The long wavelengths and reflectiveness of sound cause another phenomenon called resonance. If sound waves enter a space where they can reflect back and forth between two surfaces, they will interact with each other through interference. If the sound has a wavelength the same as the distance between the two surfaces (or an integral fraction of the distance), the peaks and valleys of the wave going in one direction will overlap with the wave going in the other direction, leading to constructive interference. Wavelengths that are not an integral fraction of the difference will not overlap, leading to destructive interference. For complex sounds comprising waves of multiple frequencies, resonance boosts certain frequencies (wavelengths) while attenuating others. This effect is also known as filtering. When you blow across the mouth of a bottle, the aperiodic noise produced by turbulence resonates in the bottle, boosting a single frequency (and its harmonics) to produce a tone.

Filtering is important to the production of speech. Recall that vowels are produced by periodic motion of the vocal folds. But how do we make different vowels? You can illustrate this by singing “aah” and then changing to “ooh” while holding the same pitch. If you pay close attention to your tongue and lips, you’ll notice that the shape of your mouth changes as you transition between different vowels. What’s happening as you move those muscles is that the sizes of the oral and pharyngeal cavities in your airway are changing to create different resonances that boost and suppress specific frequencies in the sound coming from your larynx.

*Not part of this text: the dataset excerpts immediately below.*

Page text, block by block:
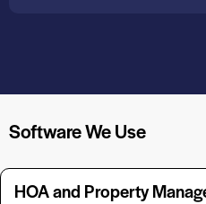
Software We Use
HOA and Property
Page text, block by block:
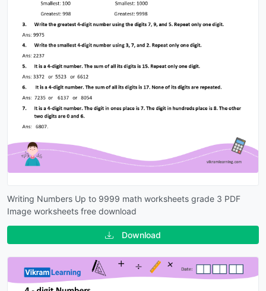
Writing Numbers Up to 9999 math worksheets grade 3 PDF
Image worksheets free download
Download
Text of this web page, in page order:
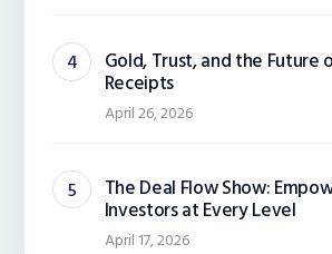
Gold, Trust, and the Future
Receipts
April 26, 2026
The Deal Flow Show:
Investors at Every Level
April 17, 2026
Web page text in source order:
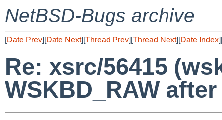
NetBSD-Bugs archive
[Date Prev][Date Next][Thread Prev][Thread Next][Date Index][
Re: xsrc/56415
WSKBD_RAW
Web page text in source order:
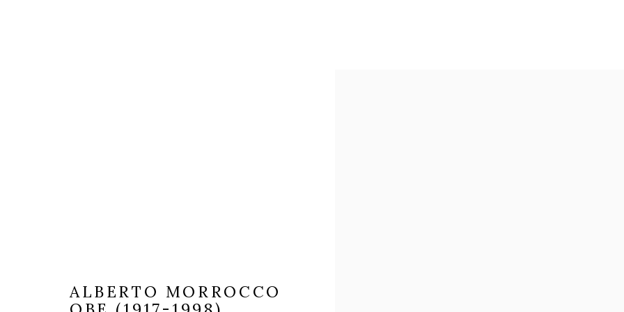
ALBERTO MORROCCO
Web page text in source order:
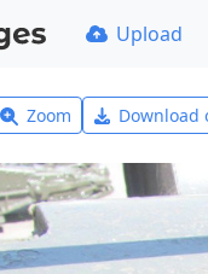
Upload
Zoom Download
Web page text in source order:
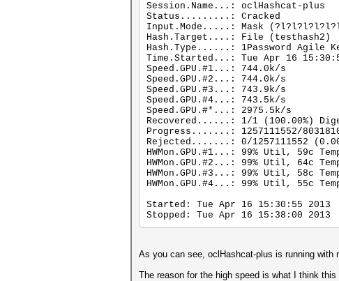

A consequence of these phenomena is that it is common for a listener to hear many different sound sources simultaneously. This is an advantage in that it is possible to hear sounds without having to look at them, to take in an entire auditory scene in full 360-degree surround, and to hear multiple instruments or singers making music together. It also makes a difficult task for the auditory system, which has to separate out multiple sound sources and determine their locations. As we shall see, the structure of the ear performs a part of this task, separating complex sounds into their component frequencies, but the central nervous system still has an enormous amount of work to do to transform auditory scenes into coherent perception.